When Helen Reed arrives on campus, however, even that meager vow seems untenable. Still grieving the death of her husband, she's decided to fill a period of writer's block by teaching a graduate seminar on narrative fiction.

Messenger notices her immediately and revs up his intellectual charm. A quiet author of "traditional novels," she's awed by the brain-shaped Center for Cognitive Science, complete with its mural of classic thought problems. The remnants of her Roman Catholic faith seem gossamer next to Messenger's confidence in the material nature of consciousness.

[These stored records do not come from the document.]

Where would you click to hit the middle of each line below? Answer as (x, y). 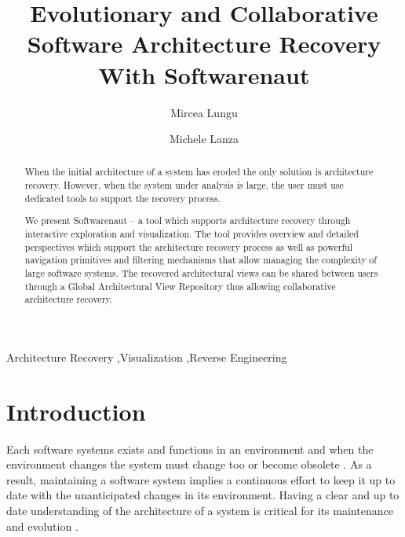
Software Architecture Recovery (204, 44)
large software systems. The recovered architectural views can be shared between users (201, 272)
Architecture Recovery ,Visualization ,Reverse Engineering (147, 357)
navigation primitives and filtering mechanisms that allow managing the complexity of (201, 260)
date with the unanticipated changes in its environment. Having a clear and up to (203, 495)
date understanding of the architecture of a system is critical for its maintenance (200, 511)
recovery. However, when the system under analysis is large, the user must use (184, 185)
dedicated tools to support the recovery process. (122, 198)
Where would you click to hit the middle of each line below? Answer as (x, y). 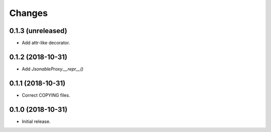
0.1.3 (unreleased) (38, 31)
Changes (28, 13)
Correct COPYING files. (46, 95)
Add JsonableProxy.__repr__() (53, 69)
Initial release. (36, 121)
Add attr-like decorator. (46, 43)
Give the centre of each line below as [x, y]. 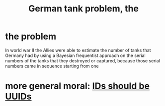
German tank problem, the [83, 9]
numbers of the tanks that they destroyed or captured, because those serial [82, 60]
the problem [31, 36]
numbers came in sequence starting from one [52, 66]
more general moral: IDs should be [78, 86]
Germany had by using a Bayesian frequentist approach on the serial [75, 55]
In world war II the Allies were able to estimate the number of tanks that [78, 50]
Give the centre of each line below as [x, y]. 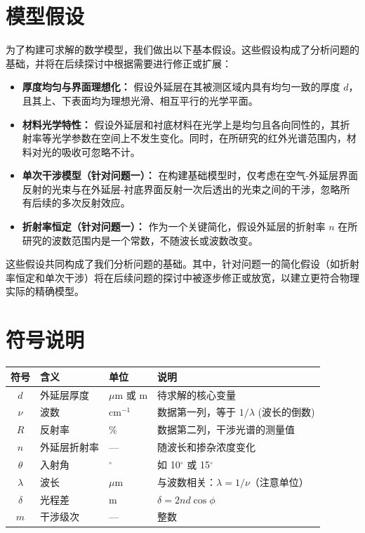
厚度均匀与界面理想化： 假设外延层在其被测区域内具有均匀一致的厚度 [181, 87]
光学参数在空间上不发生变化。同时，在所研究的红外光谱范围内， [199, 138]
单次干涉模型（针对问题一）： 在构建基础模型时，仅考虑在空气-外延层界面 [190, 175]
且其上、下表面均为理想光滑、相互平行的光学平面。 [140, 100]
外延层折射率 [69, 447]
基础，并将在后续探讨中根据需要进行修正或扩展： [119, 63]
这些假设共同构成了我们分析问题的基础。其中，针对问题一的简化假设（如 [173, 264]
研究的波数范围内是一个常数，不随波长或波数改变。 [140, 240]

When she weakly objects, "But your self, your spirit, your soul...?" he answers, "Those are just ways of talking about certain kinds of brain activity." During the next four months, Helen and Messenger continue this debate over meals, in hot tubs, and finally in bed.

We read of their intellectual jousting and sexual antics in a series of brilliantly constructed chapters from different points of view: Helen types a journal on her computer to collect and synthesize her thoughts; Messenger rambles his exploits and crude fantasies into a tape recorder to produce "a specimen of raw data"; Lodge narrates some episodes in the third person; Helen's students supply clever writing samples in the styles of famous writers.

The effect is a kind of intellectual and moral vertigo, alternately witty and unpleasant. Far from "solving" the mystery of consciousness, Lodge refracts this baffling issue in a fun-house of irony. (In a comic bit of metafiction, one of the graduate students plagiarizes details from Helen's novel based on her own life.)

"Thinks..." is a dazzling production that constantly shakes the ground on which the consciousness debate takes place. Messenger's arguments sound "horribly plausible," but his depraved life seems to stem from his materialistic view. On the other hand, Helen's quaint faith in "the ghost in the machine" can't protect her from being repeatedly shocked and manipulated.

Falling into his lecturing mode as he shows Helen around his impressive computer lab, Messenger says, "That's the problem of consciousness in a nutshell: How to give an objective, third-person account of a subjective, first-person phenomenon." Without missing a beat, Helen replies, "Oh, but novelists have been doing that for the last two hundred years."

With no use for fiction (except the lies he tells his wife), Messenger has run up against an apparently inscrutable mystery: "We never know for certain what another person is really thinking." Craftily, Lodge constructs this novel in a series of private voices that tempt us to think we do know for certain what these people are thinking - and they're usually thinking about committing adultery. At one point, poor Helen is overwhelmed by the ubiquity of betrayal among her acquaintances, a discovery that only weakens her own resolve.

When a health crisis interrupts Messenger's antics, several lives are thrown off balance in a way that calls into question the rules of faith and fiction.

In "Thinks...," the self, the spirit, the soul - whatever they are - elude the lens of the doctor, the algorithms of the programmer, the imagination of the novelist, and even the touch of a lover. It may not be possible to capture the ghost in the machine, but Lodge has spotted footprints in the dust, and it's chilling.

Ron Charles is the Monitor's book editor. Send e-mail comments to charlesr@csmonitor.com.

***

'So everything's a machine?'

'Everything that processes information, yes.'

'I think that's a horrifying idea.'

He shrugs, and smiles. 'You're a machine that's been programmed by culture not to recognize that it's a machine.'

There's something horribly plausible about Ralph's argument.